Collection entries:
======
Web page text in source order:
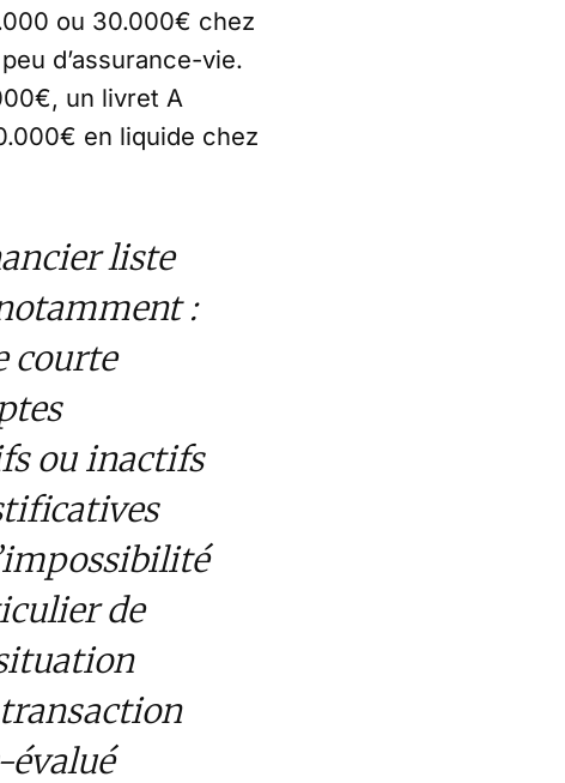
ou 30.000€ chez
d’assurance-vie.
un livret A
en liquide chez
liste
:
courte
ou inactifs
de
évalué
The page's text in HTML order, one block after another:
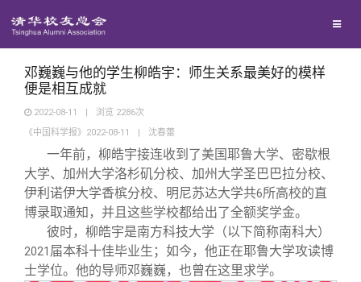
地区联络
年级联络
院系校友工作
专业委员会
兴趣群体
回馈母校
捐赠项目
捐赠新闻
捐赠纪事
捐赠方法
媒体平台
《清华校友通讯》
《水木清华》
我要订阅
百年清华
清华人物
清华故事
校友服务
终身学习
校友总会
邓巍巍与他的学生柳皓宇：师生关系最美好的模样
便是相互成就
2022-08-11 | 浏览 2286次
《中国科学报》2022-08-11
| 沈春蕾
一年前，柳皓宇接连收到了美国耶鲁大学、密歇根
大学、加州大学洛杉矶分校、加州大学圣巴巴拉分校、
伊利诺伊大学香槟分校、明尼苏达大学共6所高校的直
博录取通知，并且这些学校都给出了全额奖学金。
彼时，柳皓宇是南方科技大学（以下简称南科大）
2021 届本科十佳毕业生；如今，他正在耶鲁大学攻读博
士学位。他的导师邓巍巍，也曾在这里求学。
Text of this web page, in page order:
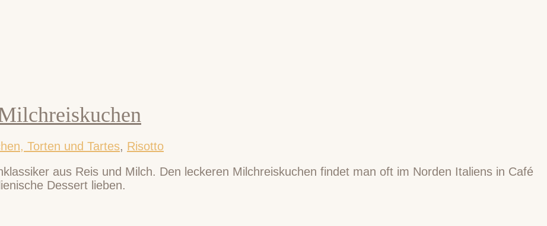
Torten und Tartes, Risotto
aus Reis und Milch. Den leckeren Milchreiskuchen findet man oft im Norden Italiens in Café
Dessert lieben.
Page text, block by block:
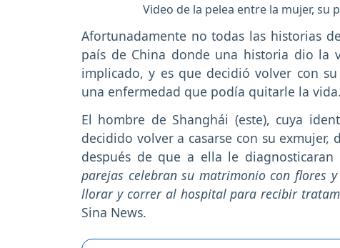
Video de la pelea entre la mujer, su
Afortunadamente no todas las historias
país de China donde una historia dio la
implicado, y es que decidió volver con
una enfermedad que podía quitarle la vida.
El hombre de Shanghái (este), cuya
decidido volver a casarse con su
después de que a ella le diagnosticaran
parejas celebran su matrimonio con flores
llorar y correr al hospital para recibir
Sina News.
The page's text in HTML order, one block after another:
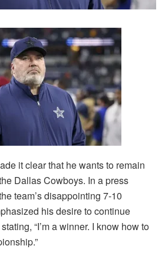
it clear that he wants to remain
Dallas Cowboys. In a press
team’s disappointing 7-10
his desire to continue
“I’m a winner. I know how to
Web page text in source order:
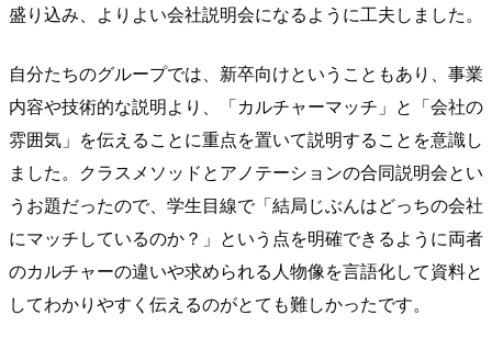
盛り込み、よりよい会社説明会になるように工夫しました。
自分たちのグループでは、新卒向けということもあり、事業
内容や技術的な説明より、「カルチャーマッチ」と「会社の
雰囲気」を伝えることに重点を置いて説明することを意識し
ました。クラスメソッドとアノテーションの合同説明会とい
うお題だったので、学生目線で「結局じぶんはどっちの会社
にマッチしているのか？」という点を明確できるように両者
のカルチャーの違いや求められる人物像を言語化して資料と
してわかりやすく伝えるのがとても難しかったです。
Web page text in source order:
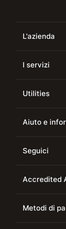
L'azienda
I servizi
Utilities
Aiuto e
Seguici
Accredited
Metodi di
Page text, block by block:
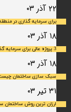
۲۲ آذر ۰۳
برای سرمایه‌ گذاری در منطقه 22 چقدر سرمایه لازم
۱۸ آذر ۰۳
3 پروژه عالی برای سرمایه گذاری در منطقه 22 (ویژه سال 1403)
۱۸ آذر ۰۳
سبک سازی ساختمان چیست
۳۱ تیر ۰۳
ارزان ترین روش ساختمان
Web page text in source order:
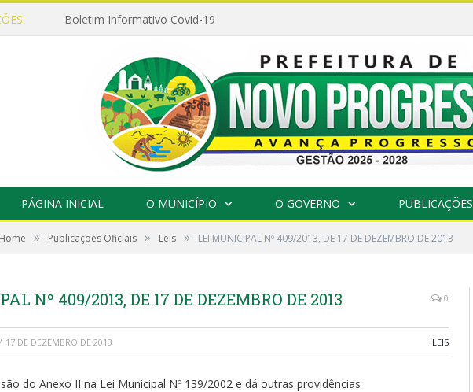
Boletim Informativo Covid-19
PÁGINA INICIAL O MUNICÍPIO O GOVERNO PUBLICAÇÕES
Home » Publicações Oficiais » Leis » LEI MUNICIPAL Nº 409/2013, DE 17 DE DEZEMBRO DE 2013
Nº 409/2013, DE 17 DE DEZEMBRO DE 2013 0
17 DE DEZEMBRO DE 2013 LEIS
do Anexo II na Lei Municipal Nº 139/2002 e dá outras providências
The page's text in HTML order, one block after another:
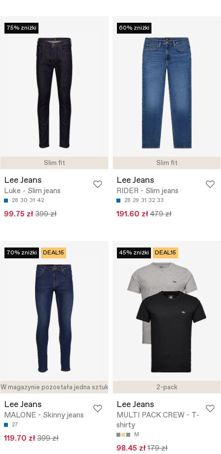
Slim fit
75% zniżki
Lee Jeans
Luke - Slim jeans
28 30 31 42
99.75 zł 399 zł
Slim fit
60% zniżki
Lee Jeans
RIDER - Slim jeans
28 29 31 32 33
191.60 zł 479 zł
W magazynie pozostała jedna sztuka
70% zniżki DEAL15
Lee Jeans
MALONE - Skinny jeans
27
119.70 zł 399 zł
2-pack
45% zniżki DEAL15
Lee Jeans
MULTI PACK CREW - T-
shirty
M
98.45 zł 179 zł
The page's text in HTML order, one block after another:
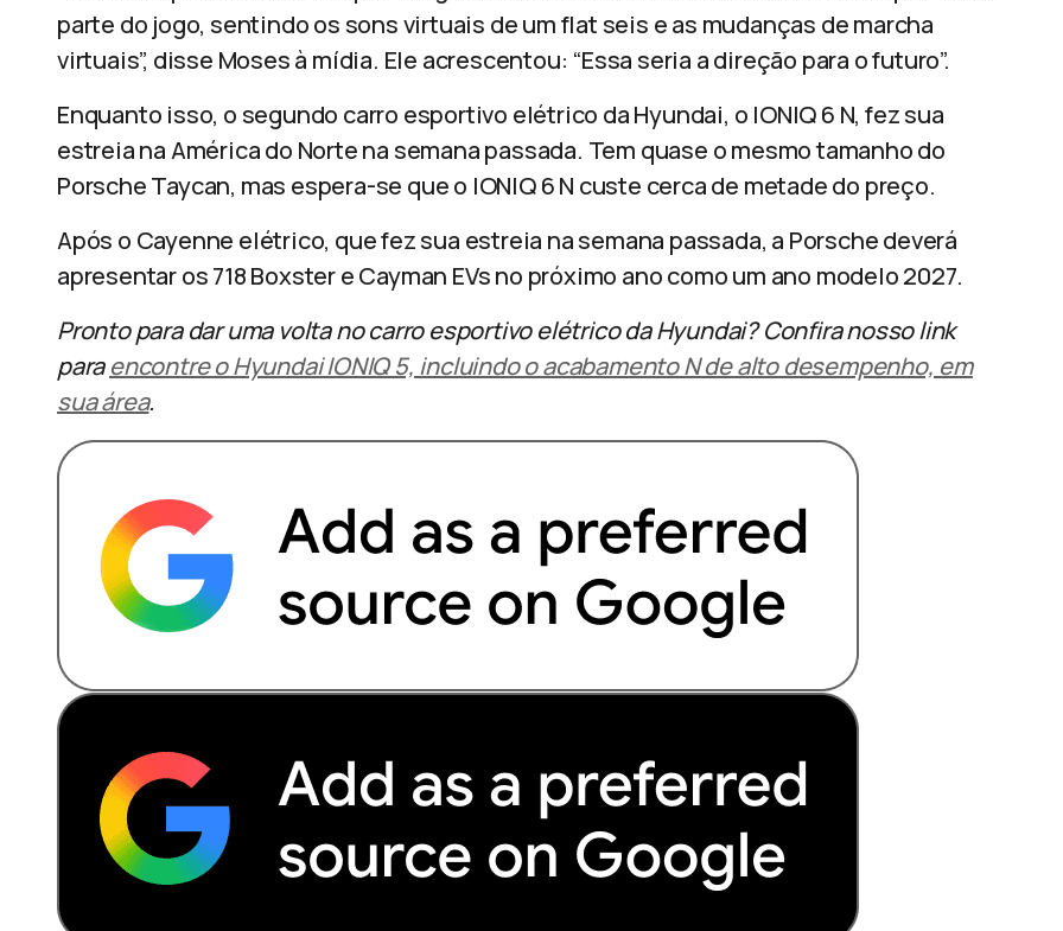
parte do jogo, sentindo os sons virtuais de um flat seis e as mudanças de marcha
virtuais”, disse Moses à mídia. Ele acrescentou: “Essa seria a direção para o futuro”.
Enquanto isso, o segundo carro esportivo elétrico da Hyundai, o IONIQ 6 N, fez sua
estreia na América do Norte na semana passada. Tem quase o mesmo tamanho do
Porsche Taycan, mas espera-se que o IONIQ 6 N custe cerca de metade do preço.
Após o Cayenne elétrico, que fez sua estreia na semana passada, a Porsche deverá
apresentar os 718 Boxster e Cayman EVs no próximo ano como um ano modelo 2027.
Pronto para dar uma volta no carro esportivo elétrico da Hyundai? Confira nosso link
paraencontre o Hyundai IONIQ 5, incluindo o acabamento N de alto desempenho, em
sua área.
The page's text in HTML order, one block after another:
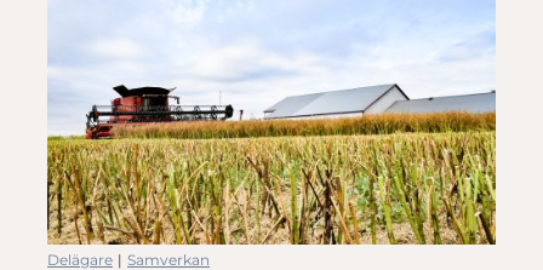
Delägare | Samverkan
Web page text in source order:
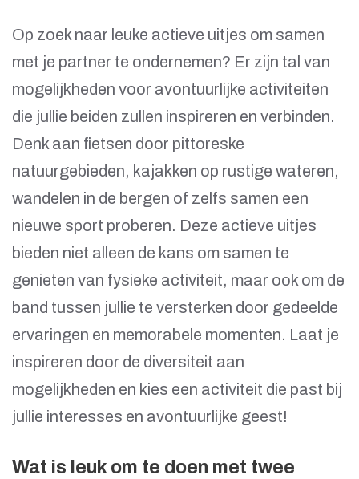
Op zoek naar leuke actieve uitjes om samen
met je partner te ondernemen? Er zijn tal van
mogelijkheden voor avontuurlijke activiteiten
die jullie beiden zullen inspireren en verbinden.
Denk aan fietsen door pittoreske
natuurgebieden, kajakken op rustige wateren,
wandelen in de bergen of zelfs samen een
nieuwe sport proberen. Deze actieve uitjes
bieden niet alleen de kans om samen te
genieten van fysieke activiteit, maar ook om de
band tussen jullie te versterken door gedeelde
ervaringen en memorabele momenten. Laat je
inspireren door de diversiteit aan
mogelijkheden en kies een activiteit die past bij
jullie interesses en avontuurlijke geest!
Wat is leuk om te doen met twee
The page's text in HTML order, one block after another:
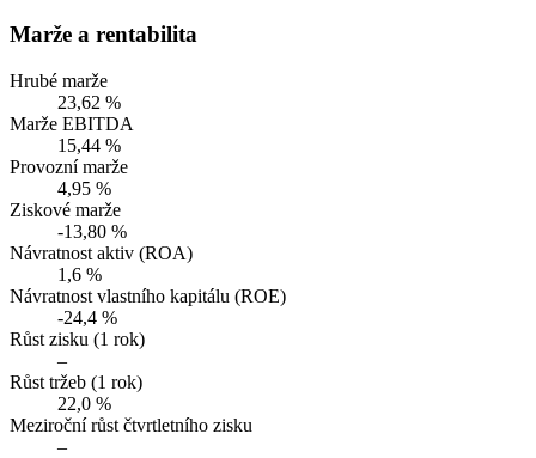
======
What is being asked:
From the data above, show each line that contains "avontuurlijke".

Output for this task:
mogelijkheden voor avontuurlijke activiteiten
jullie interesses en avontuurlijke geest!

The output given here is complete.